Except for the pictures, retype the records that follow exactly.

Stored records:
=== Begin Enclosure ===

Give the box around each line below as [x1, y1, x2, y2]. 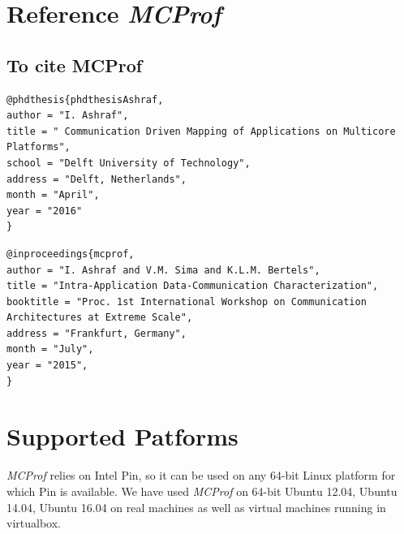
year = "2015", [6, 360, 88, 372]
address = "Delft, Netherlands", [6, 173, 187, 185]
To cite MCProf [6, 52, 143, 77]
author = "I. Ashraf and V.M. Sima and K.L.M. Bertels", [6, 264, 320, 276]
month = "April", [6, 189, 100, 201]
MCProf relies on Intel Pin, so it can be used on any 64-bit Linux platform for [6, 467, 396, 484]
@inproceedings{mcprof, [6, 248, 135, 260]
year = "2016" [6, 205, 83, 217]
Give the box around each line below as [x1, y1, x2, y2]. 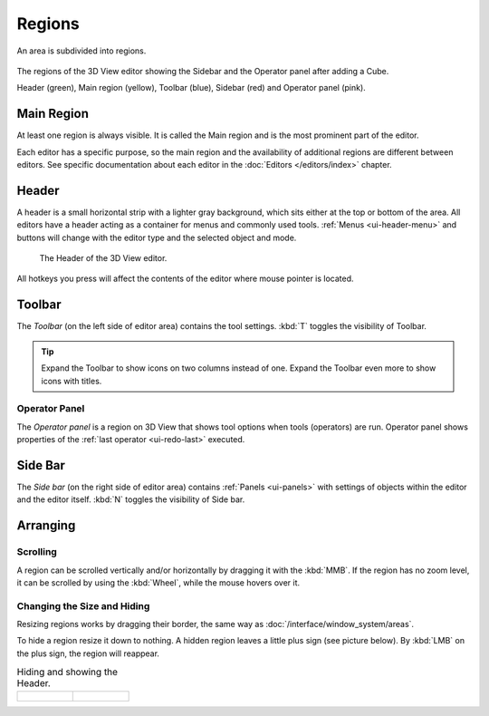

=== End Enclosure ===

▸ **RESPONSE TO THIS TASK**
Give the box around each line below as [x1, y1, x2, y2]. 
year = "2015", [6, 360, 88, 372]
address = "Delft, Netherlands", [6, 173, 187, 185]
To cite MCProf [6, 52, 143, 77]
author = "I. Ashraf and V.M. Sima and K.L.M. Bertels", [6, 264, 320, 276]
month = "April", [6, 189, 100, 201]
MCProf relies on Intel Pin, so it can be used on any 64-bit Linux platform for [6, 467, 396, 484]
@inproceedings{mcprof, [6, 248, 135, 260]
year = "2016" [6, 205, 83, 217]
Give the box around each line below as [x1, y1, x2, y2]. 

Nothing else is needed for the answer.